Two OSS nodes share OSTs, each serving half; on failure, survivor takes all. This is efficient for large clusters.

# Format OST with failover
# Explanation: --ost for object storage, --mgsnode points to MGS, --servicenode for failover.
mkfs.lustre --fsname=testfs --ost --index=0 --mgsnode=mgs@tcp --servicenode=oss1@tcp --servicenode=oss2@tcp /dev/sdc

# Mount on oss1 (active for this OST)
# Explanation: Mount on the primary OSS.
mkdir /mnt/testfs-ost0000
mount.lustre /dev/sdc /mnt/testfs-ost0000

# Pacemaker config
# Explanation: Similar to MDT, creates filesystem and Lustre resources.
pcs resource create ost0_fs Filesystem device="/dev/sdc" directory="/mnt/testfs-ost0000" fstype="lustre"
pcs resource create ost0 Lustre target="/mnt/testfs-ost0000"
pcs resource group add ost0_group ost0_fs ost0

Manual Failover Test

Simulate failure and switch. Useful for testing without HA software.

# On primary: Unmount and stop
# Explanation: Cleanly unmount to avoid errors.
umount /mnt/testfs-ost0000

# On failover: Mount
# Explanation: Mount on the backup node.
mount.lustre /dev/sdc /mnt/testfs-ost0000

# Mark degraded (optional during RAID rebuild, prevents new allocations)
# Explanation: Sets degraded flag to avoid writing new data during recovery.
lctl set_param obdfilter.testfs-OST0000.degraded=1

Monitor recovery with lctl get_param obdfilter.*.recovery_status.

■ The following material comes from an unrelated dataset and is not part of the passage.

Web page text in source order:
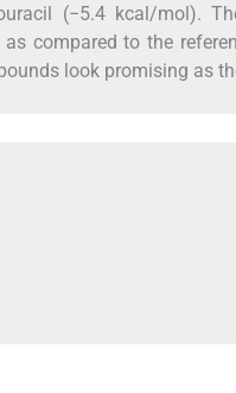
(−5.4 kcal/mol).
compared to the
look promising as

Integration with Pacemaker

Pacemaker handles automatic failover. It's a cluster resource manager that detects failures and migrates resources.

# Install
# Explanation: Installs Pacemaker and dependencies on RHEL-like systems.
dnf install pacemaker corosync pcs fence-agents-all

# Configure cluster
# Explanation: Authenticates nodes and sets up the cluster.
pcs cluster auth node1 node2
pcs cluster setup --name lustre_ha node1 node2
pcs cluster start --all
pcs cluster enable --all

# Add STONITH (fencing)
# Explanation: Configures fencing device (e.g., IPMI) to power off failed nodes, preventing corruption.
pcs stonith create fence_ipmi fence_ipmilan pcmk_host_list="node1 node2" ipaddr="bmc_ip" login="admin" passwd="pass" lanplus=1

# Add Lustre resources (as above)

Monitor: pcs status. For SLES, use zypper instead of dnf. Test by killing processes or pulling cables.

Best Practices

These practices ensure reliable failover operations.

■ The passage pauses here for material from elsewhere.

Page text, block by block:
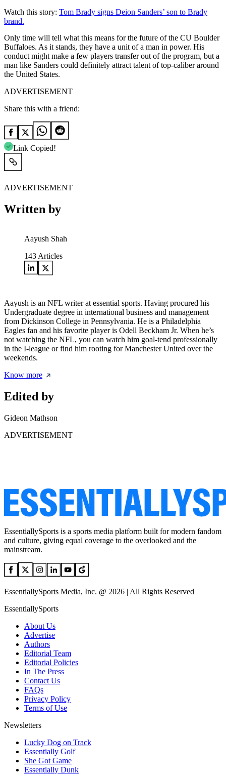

For recovery tuning, see manual sections on IR (Imperative Recovery) and VBR (Version-Based Recovery). No major failover changes in 2.17, but check release notes for minor fixes.

Additional Tips

For large-scale deployments, consider active/active for all components to utilize hardware fully. Enable debug logging during tests: lctl set_param debug=+ha. Join Lustre community forums for real-world advice. In cloud setups, use managed shared storage like EBS with multi-attach. Always benchmark post-failover performance with IOR to ensure no degradation.